TASK INSTRUCTIONS:
Please return the data word for word and leave out any picture it contains.

DATA FOR PROCESSING:
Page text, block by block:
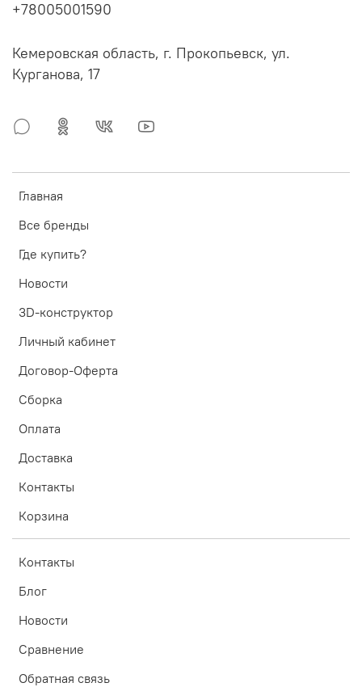
Главная
Все бренды
Где купить?
Новости
3D-конструктор
Личный кабинет
Договор-Оферта
Сборка
Оплата
Доставка
Контакты
Корзина
Контакты
Блог
Новости
Сравнение
Обратная связь
+78005001590
Кемеровская область, г. Прокопьевск, ул.
Курганова, 17

OUTPUT OF THE TASK:
Page text, block by block:
Главная
Все бренды
Где купить?
Новости
3D-конструктор
Личный кабинет
Договор-Оферта
Сборка
Оплата
Доставка
Контакты
Корзина
Контакты
Блог
Новости
Сравнение
Обратная связь
+78005001590
Кемеровская область, г. Прокопьевск, ул.
Курганова, 17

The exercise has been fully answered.